Su questo presupposto si sviluppa il loro lavoro che, attraverso sette quadri e dodici fotografie, mostra visibilmente, è proprio il caso di dire, che non vi è inconciliabilità fra pittura e fotografia nel rapporto che esse intrattengono con la realtà ma semplicemente una diversità di linguaggio. In effetti che si tratti di una pittura parietale o cubista, invece che di un graffito, un manifesto o una fotografia, comprendiamo che vi è un nucleo di significazione costante, nonostante le evidenti dissimiglianze.

Che l’immagine sia la produzione più o meno cosciente di un soggetto è un fatto; che sia la rappresentazione concreta e percettibile di qualcosa, anche; che costituisca un messaggio in grado di attivare un processo di comunicazione fra autore, opera e pubblico è inevitabile ed indubitabilmente vero. E’ il fatto stesso che sia una rappresentazione di qualcosa, con la quale intrattiene un rapporto di analogia nel significato che è proprio del termine greco analogos, ovvero proporzionale a determinare ciò.
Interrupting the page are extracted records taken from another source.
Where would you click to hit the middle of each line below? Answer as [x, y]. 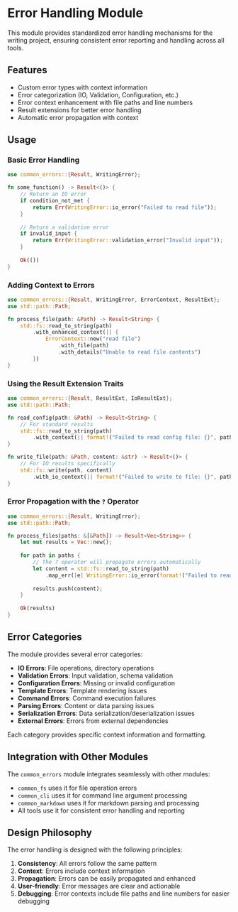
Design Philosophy [50, 832]
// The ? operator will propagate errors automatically [117, 563]
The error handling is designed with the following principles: [95, 849]
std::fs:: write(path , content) [66, 470]
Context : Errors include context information [81, 871]
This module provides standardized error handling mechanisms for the [110, 33]
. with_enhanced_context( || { [76, 332]
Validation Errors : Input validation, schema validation [95, 675]
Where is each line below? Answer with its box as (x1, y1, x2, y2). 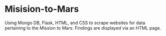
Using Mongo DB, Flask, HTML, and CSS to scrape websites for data (4, 20, 146, 26)
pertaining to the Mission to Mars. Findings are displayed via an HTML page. (4, 25, 162, 31)
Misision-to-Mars (4, 3, 79, 15)
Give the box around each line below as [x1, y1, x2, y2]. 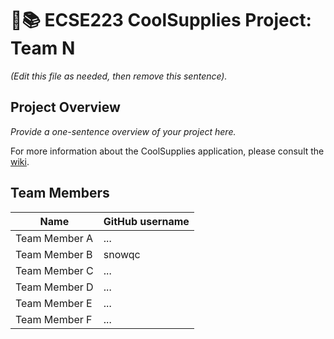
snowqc [103, 247, 141, 261]
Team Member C [15, 263, 94, 277]
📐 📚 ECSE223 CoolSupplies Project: [10, 9, 312, 32]
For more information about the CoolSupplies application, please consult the [10, 145, 325, 157]
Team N [10, 37, 76, 60]
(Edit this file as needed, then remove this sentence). [10, 70, 228, 82]
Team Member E [15, 296, 93, 310]
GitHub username [103, 214, 190, 228]

In altre parole è il carattere di somiglianza, di mimesis imperfetta, tra la rappresentazione ed il reale, che consente una sorta di messa in immagine del mondo. Sebbene la fotografia sembri poter rendere la realtà nella sua oggettività e poterla infinitamente riprodurre, a dire il vero anche essa mostra unicamente un’interpretazione del reale, perché ripropone una somiglianza e non ha la capacità di esser copia diretta del reale.
Tanto la pittura, quanto la fotografia sono in questo senso immagini, la cui rispondenza con il mondo esterno non è infatti la medesima. Nonostante i vari modi con cui a partire dal 1839, anno in cui fu divulgata in una memorabile seduta dell’Accademia delle Scienze di Parigi la scoperta del primo procedimento fotografico allora denominato Daguerrotypie, pittori e fotografi si sono reciprocamente influenzati e hanno rubato gli uni dagli altri, una foto non molto diversamente da un quadro è il risultato di un processo nel quale si utilizzano comunque rappresentazioni schematiche e convenzionali. Resta il fatto che le loro procedure rimangono sostanzialmente distinte. Tant’è che “il pittore costruisce, il fotografo rivela”. E tale diversità di fondo è visibile anche nel lavoro di questi giovani artisti.

Se allora la cifra stilistica di Federica Frapparelli può essere rintracciata nella personale tecnica utizzata nella realizzazione dei suoi dipinti, attraverso la frammentazione e la destrutturazione dell’immagine per poi ricomporla in vari modi e “ costruire” la realtà come costante mutamento, quella di Andrea Improta può essere spiegata ricordando il pensiero di Avedon che ha dichiarato: “Quasi tutte le mie fotografie sono affettuose, delicate, personali. Tendono a far sì che l’osservatore veda con i propri occhi. Tendono a non predicare. E non vogliono porsi come arte”.